AUBURN — DeKalb County Prosecuting Attorney ClaraMary Winebrenner has confirmed she will not seek another term in office and will retire at the conclusion of her current term in December 2022.

Winebrenner is in her fourth elected term as prosecutor. When she retires at the end of next year, she will have served 17 years as prosecutor. For her first year in office, she was picked by a caucus to fill the remaining term of then-prosecutor Monte Brown, who became judge of DeKalb Superior Court II.

Winebrenner believes she was meant to be a prosecutor.

Prior to becoming prosecutor, she had worked as a part-time deputy prosecutor as well as in private practice with her father, Grant VanHorne.

Her father had served as a deputy prosecutor under Charles Winans, who was prosecutor in the late 1960s and early 1970s.

“I remember finding his (her father’s) badge and playing with his badge, and I thought that was pretty cool,” Winebrenner said.

“I was born and raised here. I think the people I went to high school with would tell you I’m just a law-and-order, by-the-book … sort of person. I was just made to be a prosecutor. My heart was always in prosecuting. I always knew that’s what I wanted.”

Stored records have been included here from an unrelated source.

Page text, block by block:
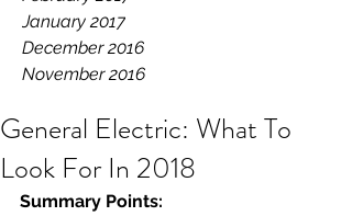
January 2017
December 2016
November 2016
General Electric: What To
Look For In 2018
Summary Points:
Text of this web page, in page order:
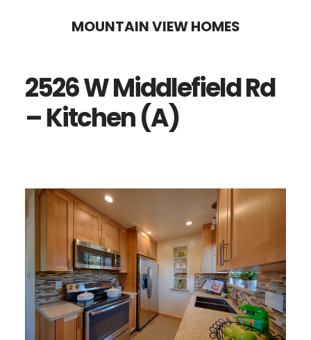
content
sidebar
MOUNTAIN VIEW HOMES
2526 W Middlefield Rd
– Kitchen (A)
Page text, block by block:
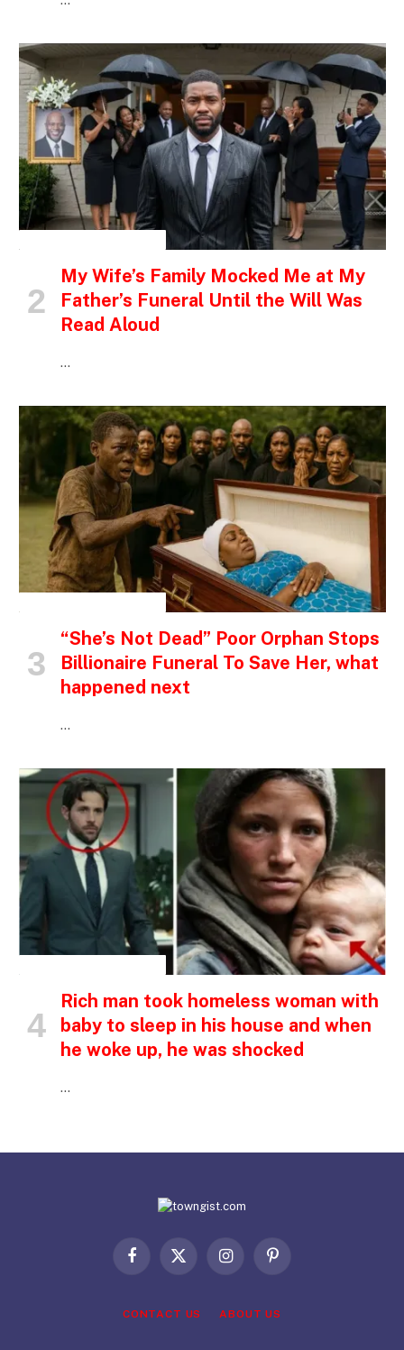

Reflecting on her time in the office, Winebrenner said, “One of the things I did that was a big change was I took the office digital back in 2013. Now, we’re at a point where we really need to up it another generation … so we’re working to look at what the next step is in this highly digital world for our files and our evidence and our procedures.”

Between the prosecutor’s office and the IV-D child support enforcement office, she has added a full-time and part-time prosecutor, a secretarial staff member and part-time secretarial staff position during her tenure.

When she leaves the office, Winebrenner said, she wants to make sure she has it “in high-functioning order.”

“People forget sometimes that we are just the steward of the office for a period of time. The office goes on. The prosecutor is just the steward for a while, and this has been my time to be the steward, but I want to make sure I turn it over in really good condition.”

Of her decision to not seek another term in office, she said, “I was meant to do this job. I love this job, but I’m tired, as well as I’d like to spend some time with my husband, and I’m going to retire so I can do some fun things, some traveling maybe, some hobbies that I haven’t been able to find time for. ... so now, I think, is the time.”

“I have to thank my family for hanging in there with me because this is a profession, not just a job, and they have all paid for what I do,” Winebrenner said.

“I’ve been privileged to be the prosecutor of DeKalb County, to do the job that fits me, but also, I hope and expect, really benefits this community that I love — protects and does justice, which are important to our social fabric.

“I’ve been privileged to work with great people. The employees in this office have always been a well-working team. Everybody in this office takes it personally, to do a good job.

“The DeKalb County government is remarkably cohesive … In DeKalb County, we’ve always had well-meaning people who tried to work together with good competence. That’s a huge benefit for DeKalb County — that the different organizations and offices work hard to work together.”